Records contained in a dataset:
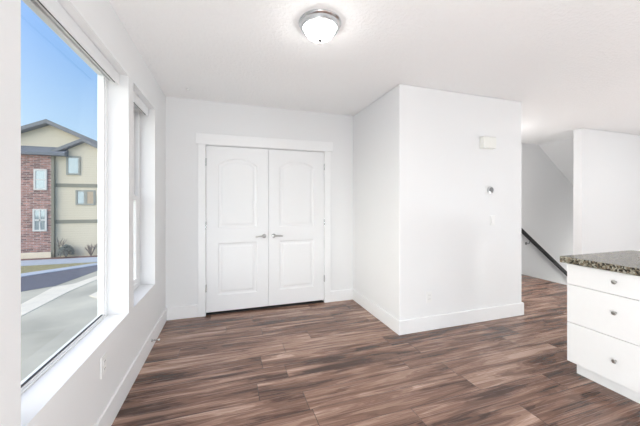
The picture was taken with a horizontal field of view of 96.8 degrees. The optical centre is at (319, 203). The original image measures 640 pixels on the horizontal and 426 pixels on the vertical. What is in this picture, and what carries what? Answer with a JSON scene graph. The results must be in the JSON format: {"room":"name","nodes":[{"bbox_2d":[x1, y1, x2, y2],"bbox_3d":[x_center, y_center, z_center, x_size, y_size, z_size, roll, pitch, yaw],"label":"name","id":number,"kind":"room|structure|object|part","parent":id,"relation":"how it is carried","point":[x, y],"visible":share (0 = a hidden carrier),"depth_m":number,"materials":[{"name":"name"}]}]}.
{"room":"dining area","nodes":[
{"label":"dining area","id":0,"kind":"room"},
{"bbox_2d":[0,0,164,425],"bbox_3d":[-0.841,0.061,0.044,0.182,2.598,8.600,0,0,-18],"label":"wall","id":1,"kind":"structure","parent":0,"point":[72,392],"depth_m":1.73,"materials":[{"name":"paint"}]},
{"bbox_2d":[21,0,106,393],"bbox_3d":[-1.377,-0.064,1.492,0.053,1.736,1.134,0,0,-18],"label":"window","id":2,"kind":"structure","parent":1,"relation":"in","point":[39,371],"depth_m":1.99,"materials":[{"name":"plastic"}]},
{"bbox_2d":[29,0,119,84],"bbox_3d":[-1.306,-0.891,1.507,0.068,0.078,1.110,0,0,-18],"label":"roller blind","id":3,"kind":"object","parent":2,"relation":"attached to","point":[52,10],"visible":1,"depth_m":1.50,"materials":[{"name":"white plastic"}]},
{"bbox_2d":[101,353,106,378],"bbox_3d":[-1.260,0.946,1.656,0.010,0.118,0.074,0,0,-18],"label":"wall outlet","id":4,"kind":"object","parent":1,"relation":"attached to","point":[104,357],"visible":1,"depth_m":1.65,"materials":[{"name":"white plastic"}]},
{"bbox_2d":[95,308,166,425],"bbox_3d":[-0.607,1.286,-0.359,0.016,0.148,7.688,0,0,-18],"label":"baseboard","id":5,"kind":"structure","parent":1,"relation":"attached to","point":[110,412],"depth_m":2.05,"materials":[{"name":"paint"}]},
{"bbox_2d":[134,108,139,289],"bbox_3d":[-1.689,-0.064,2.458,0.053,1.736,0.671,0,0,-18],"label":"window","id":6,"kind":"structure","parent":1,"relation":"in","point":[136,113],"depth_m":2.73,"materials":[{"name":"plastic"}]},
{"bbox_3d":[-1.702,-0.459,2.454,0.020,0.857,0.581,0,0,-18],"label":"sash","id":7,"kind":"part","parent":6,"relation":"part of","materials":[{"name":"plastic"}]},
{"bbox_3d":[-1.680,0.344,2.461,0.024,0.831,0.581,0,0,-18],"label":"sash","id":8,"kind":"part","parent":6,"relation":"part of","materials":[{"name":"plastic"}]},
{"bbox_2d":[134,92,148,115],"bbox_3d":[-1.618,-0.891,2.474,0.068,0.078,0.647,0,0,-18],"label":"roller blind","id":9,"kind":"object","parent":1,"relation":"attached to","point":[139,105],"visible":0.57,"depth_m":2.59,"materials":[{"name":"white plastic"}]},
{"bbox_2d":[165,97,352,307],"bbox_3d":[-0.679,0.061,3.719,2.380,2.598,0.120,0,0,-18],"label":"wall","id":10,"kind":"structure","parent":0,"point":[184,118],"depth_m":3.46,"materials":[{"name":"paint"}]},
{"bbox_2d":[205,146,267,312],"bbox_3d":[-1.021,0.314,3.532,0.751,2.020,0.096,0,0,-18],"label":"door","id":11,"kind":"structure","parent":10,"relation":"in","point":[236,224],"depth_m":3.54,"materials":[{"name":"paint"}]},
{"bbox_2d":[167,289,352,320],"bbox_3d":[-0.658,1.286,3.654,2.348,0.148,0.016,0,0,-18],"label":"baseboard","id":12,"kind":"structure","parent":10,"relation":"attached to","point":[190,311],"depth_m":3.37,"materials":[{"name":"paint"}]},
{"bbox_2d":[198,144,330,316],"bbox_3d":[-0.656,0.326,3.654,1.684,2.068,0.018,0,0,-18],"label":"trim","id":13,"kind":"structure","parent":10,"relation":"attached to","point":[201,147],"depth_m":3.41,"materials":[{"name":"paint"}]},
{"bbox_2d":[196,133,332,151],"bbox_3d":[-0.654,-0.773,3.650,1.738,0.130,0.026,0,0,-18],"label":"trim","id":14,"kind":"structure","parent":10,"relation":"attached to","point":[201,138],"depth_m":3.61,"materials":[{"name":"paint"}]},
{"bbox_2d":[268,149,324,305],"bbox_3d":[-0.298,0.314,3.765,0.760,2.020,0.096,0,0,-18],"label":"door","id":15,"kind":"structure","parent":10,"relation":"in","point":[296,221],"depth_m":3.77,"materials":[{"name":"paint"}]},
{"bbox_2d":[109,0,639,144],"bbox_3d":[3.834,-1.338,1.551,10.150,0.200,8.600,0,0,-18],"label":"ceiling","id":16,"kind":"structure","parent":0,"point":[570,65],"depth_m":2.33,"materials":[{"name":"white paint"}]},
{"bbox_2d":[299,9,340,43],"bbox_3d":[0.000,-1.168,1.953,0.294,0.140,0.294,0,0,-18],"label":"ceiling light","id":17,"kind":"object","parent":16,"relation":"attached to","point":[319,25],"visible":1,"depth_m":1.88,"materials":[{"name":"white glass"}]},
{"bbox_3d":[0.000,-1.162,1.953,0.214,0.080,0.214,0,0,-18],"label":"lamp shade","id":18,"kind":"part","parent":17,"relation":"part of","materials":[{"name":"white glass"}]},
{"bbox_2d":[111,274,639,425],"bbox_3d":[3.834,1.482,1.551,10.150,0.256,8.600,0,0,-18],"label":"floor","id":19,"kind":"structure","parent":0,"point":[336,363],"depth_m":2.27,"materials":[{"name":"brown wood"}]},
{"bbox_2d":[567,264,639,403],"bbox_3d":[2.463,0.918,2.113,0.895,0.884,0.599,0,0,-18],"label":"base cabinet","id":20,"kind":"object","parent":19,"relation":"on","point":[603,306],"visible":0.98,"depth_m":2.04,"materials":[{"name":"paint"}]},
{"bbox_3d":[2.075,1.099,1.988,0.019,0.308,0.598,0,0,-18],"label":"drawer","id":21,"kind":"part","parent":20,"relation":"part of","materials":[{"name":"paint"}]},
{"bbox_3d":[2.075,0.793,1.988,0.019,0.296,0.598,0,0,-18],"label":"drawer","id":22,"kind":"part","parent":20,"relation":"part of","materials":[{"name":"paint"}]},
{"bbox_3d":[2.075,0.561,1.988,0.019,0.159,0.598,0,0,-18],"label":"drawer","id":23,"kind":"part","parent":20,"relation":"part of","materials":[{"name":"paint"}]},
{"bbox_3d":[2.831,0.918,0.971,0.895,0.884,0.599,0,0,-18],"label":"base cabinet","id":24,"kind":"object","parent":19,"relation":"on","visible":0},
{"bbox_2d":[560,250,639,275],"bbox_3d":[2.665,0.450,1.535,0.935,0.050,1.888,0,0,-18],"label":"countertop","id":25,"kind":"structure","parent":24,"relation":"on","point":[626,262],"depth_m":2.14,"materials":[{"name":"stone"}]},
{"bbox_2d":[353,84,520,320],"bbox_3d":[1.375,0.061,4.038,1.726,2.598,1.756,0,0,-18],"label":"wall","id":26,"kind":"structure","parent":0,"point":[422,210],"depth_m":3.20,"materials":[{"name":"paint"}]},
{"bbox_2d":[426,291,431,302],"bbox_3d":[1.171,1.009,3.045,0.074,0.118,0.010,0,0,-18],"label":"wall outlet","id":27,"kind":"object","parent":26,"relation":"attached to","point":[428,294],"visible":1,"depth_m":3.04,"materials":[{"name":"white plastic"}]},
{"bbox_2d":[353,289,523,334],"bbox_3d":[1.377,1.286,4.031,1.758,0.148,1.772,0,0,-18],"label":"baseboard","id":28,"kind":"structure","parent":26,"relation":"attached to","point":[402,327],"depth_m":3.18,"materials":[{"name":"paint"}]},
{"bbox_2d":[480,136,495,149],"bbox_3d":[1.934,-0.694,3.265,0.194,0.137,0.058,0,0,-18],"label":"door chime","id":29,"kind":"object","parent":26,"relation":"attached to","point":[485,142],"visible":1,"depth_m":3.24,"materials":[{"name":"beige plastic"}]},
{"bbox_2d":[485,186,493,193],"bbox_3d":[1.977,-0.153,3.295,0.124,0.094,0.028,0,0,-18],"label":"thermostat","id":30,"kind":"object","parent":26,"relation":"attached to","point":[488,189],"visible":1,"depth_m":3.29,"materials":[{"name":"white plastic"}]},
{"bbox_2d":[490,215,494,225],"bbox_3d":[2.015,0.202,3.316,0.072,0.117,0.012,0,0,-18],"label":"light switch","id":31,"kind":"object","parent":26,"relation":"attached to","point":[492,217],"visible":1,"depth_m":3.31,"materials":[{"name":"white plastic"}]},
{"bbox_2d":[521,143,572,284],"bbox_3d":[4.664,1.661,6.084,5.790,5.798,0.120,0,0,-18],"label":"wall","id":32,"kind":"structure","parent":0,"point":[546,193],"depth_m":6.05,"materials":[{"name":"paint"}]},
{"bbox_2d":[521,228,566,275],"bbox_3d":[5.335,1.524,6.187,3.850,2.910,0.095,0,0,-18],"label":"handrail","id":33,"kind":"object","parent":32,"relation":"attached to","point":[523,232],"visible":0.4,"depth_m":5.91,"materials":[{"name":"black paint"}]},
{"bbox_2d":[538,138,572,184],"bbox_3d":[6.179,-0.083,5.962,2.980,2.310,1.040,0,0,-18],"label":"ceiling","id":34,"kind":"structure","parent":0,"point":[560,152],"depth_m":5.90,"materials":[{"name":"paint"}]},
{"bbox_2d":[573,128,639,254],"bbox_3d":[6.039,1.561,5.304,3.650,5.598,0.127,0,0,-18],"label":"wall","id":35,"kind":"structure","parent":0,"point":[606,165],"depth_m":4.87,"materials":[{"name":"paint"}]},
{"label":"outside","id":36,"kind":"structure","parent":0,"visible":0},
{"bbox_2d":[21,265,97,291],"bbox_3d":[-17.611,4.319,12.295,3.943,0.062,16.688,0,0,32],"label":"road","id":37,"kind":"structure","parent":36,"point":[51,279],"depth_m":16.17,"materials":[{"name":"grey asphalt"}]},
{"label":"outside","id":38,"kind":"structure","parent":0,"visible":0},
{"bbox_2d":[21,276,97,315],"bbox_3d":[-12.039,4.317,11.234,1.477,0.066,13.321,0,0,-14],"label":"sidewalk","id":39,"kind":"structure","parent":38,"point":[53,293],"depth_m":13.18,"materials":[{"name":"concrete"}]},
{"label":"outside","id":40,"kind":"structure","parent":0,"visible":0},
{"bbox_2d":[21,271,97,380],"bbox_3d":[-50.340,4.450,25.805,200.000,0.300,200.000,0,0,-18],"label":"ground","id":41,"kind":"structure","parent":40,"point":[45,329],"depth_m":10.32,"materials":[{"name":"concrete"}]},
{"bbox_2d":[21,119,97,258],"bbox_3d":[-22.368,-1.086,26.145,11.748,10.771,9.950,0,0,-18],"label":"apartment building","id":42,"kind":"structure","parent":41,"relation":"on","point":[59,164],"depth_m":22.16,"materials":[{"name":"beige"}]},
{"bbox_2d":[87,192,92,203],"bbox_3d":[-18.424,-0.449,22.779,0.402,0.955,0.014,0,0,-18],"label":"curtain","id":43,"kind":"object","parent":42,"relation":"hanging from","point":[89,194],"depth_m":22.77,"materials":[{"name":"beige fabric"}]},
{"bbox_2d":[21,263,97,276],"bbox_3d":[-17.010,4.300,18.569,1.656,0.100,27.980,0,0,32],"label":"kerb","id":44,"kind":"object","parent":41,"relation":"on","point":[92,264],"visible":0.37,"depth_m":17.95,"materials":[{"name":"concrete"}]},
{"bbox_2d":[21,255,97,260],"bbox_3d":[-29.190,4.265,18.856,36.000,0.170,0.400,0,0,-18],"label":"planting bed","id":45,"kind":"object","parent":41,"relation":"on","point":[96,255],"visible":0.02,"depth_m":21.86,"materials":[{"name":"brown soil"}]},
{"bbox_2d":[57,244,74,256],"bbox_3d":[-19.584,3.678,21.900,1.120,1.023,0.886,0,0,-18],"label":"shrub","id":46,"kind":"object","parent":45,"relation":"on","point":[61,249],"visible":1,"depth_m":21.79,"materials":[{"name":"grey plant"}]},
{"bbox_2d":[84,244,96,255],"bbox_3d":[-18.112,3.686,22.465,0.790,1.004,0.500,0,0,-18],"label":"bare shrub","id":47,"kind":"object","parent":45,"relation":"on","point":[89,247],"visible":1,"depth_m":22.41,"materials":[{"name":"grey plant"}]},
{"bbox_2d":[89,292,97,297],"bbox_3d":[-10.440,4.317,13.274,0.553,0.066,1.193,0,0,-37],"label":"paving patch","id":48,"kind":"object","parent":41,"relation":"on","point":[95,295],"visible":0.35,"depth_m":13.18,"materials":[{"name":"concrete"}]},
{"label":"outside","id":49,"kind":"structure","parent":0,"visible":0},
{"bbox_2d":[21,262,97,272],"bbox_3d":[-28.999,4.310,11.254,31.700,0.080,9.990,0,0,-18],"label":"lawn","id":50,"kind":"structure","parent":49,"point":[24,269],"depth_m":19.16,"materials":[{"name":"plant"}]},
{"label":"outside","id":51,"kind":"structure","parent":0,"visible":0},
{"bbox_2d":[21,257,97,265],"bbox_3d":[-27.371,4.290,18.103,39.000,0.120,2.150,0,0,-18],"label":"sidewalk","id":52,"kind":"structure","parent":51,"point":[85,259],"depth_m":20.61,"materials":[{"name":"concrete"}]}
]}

WORK REQUIRED :: Reply with nothing but the number of lines in the entries that include "roller".

REPLY TO THE EXERCISE :: 2